# What you have to do
Among the lines of the listing below, retype exactly those from the one containing "October 2020 [89, 69]" through the one containing "Temperature [90, 25, 139, 35]", both included. Do not include pictures.

# Material provided
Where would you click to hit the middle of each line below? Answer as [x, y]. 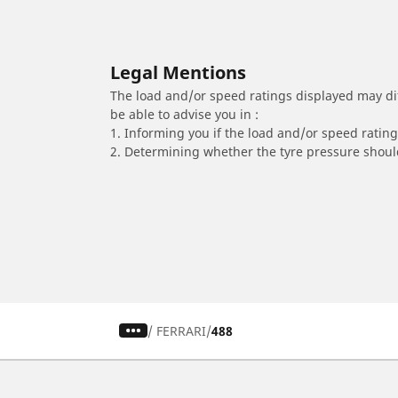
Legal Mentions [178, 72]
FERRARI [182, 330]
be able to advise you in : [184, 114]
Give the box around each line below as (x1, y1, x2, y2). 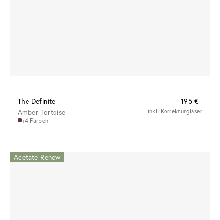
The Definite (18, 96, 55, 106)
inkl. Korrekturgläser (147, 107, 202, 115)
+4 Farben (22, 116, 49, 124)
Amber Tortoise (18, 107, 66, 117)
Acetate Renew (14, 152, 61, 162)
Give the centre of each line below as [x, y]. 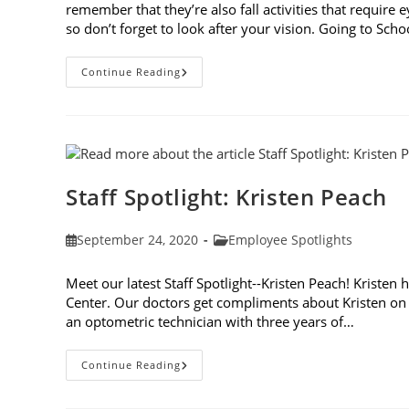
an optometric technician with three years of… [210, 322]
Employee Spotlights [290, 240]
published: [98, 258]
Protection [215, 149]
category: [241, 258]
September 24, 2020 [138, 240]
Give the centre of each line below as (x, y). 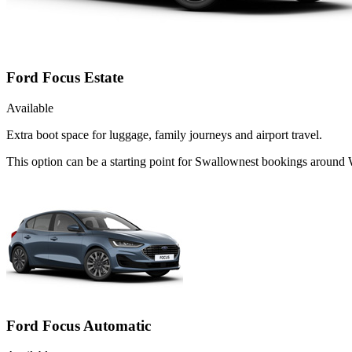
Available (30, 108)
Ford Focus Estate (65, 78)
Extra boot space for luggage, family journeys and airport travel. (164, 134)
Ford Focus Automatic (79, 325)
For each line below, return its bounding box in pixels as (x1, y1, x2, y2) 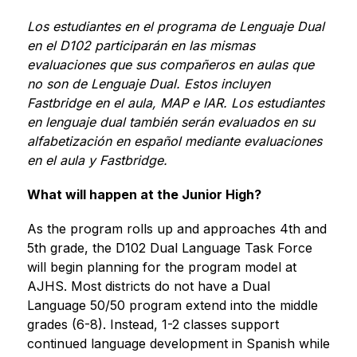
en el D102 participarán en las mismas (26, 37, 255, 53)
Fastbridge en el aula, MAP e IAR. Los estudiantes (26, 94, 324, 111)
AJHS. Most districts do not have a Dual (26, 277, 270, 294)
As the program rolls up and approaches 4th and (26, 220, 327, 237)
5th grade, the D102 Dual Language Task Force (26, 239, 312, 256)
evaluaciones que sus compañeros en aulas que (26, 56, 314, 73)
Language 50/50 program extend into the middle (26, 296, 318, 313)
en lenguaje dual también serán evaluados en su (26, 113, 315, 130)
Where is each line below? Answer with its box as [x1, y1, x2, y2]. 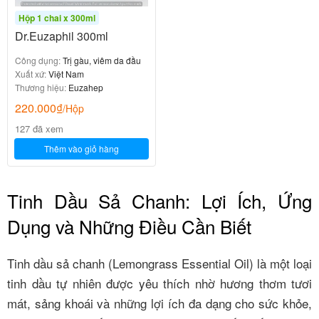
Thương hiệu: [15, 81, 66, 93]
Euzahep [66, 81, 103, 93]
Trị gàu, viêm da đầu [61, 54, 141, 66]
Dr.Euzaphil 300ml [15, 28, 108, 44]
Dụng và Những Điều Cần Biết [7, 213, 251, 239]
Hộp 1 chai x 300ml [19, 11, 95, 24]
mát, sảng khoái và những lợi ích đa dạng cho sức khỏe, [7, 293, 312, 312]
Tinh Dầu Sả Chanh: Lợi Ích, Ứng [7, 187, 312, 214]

==

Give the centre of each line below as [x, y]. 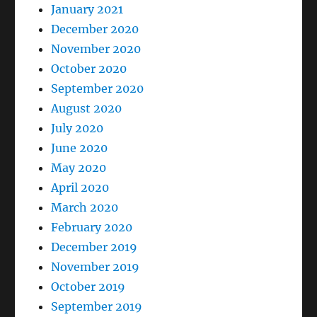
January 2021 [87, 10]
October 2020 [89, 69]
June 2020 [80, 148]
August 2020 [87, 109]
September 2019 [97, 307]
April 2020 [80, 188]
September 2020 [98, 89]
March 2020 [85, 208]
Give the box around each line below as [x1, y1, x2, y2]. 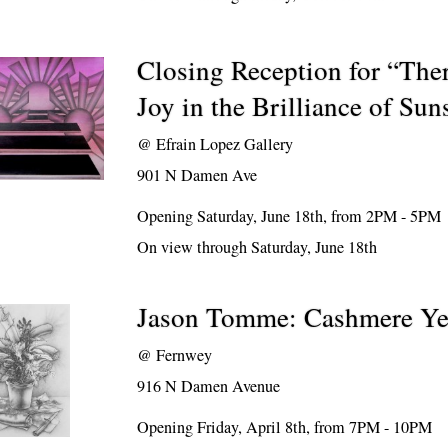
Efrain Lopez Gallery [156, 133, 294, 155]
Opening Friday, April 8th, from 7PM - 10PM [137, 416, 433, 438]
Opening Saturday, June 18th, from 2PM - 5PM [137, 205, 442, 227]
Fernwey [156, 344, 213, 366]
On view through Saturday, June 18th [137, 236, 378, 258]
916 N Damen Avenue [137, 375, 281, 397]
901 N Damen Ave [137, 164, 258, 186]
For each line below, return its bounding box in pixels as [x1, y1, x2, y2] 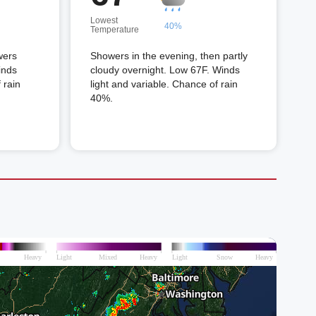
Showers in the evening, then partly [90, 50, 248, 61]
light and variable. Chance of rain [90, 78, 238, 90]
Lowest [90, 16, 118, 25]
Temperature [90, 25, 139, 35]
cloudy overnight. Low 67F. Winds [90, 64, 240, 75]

# Your solution
October 2020 [89, 69]
June 2020 [80, 148]
August 2020 [87, 109]
September 2019 [97, 307]
April 2020 [80, 188]
September 2020 [98, 89]
March 2020 [85, 208]
Give the box around each line below as [x1, y1, x2, y2]. 
Efrain Lopez Gallery [156, 133, 294, 155]
Opening Friday, April 8th, from 7PM - 10PM [137, 416, 433, 438]
Opening Saturday, June 18th, from 2PM - 5PM [137, 205, 442, 227]
Fernwey [156, 344, 213, 366]
On view through Saturday, June 18th [137, 236, 378, 258]
916 N Damen Avenue [137, 375, 281, 397]
901 N Damen Ave [137, 164, 258, 186]
For each line below, return its bounding box in pixels as [x1, y1, x2, y2] 
Showers in the evening, then partly [90, 50, 248, 61]
light and variable. Chance of rain [90, 78, 238, 90]
Lowest [90, 16, 118, 25]
Temperature [90, 25, 139, 35]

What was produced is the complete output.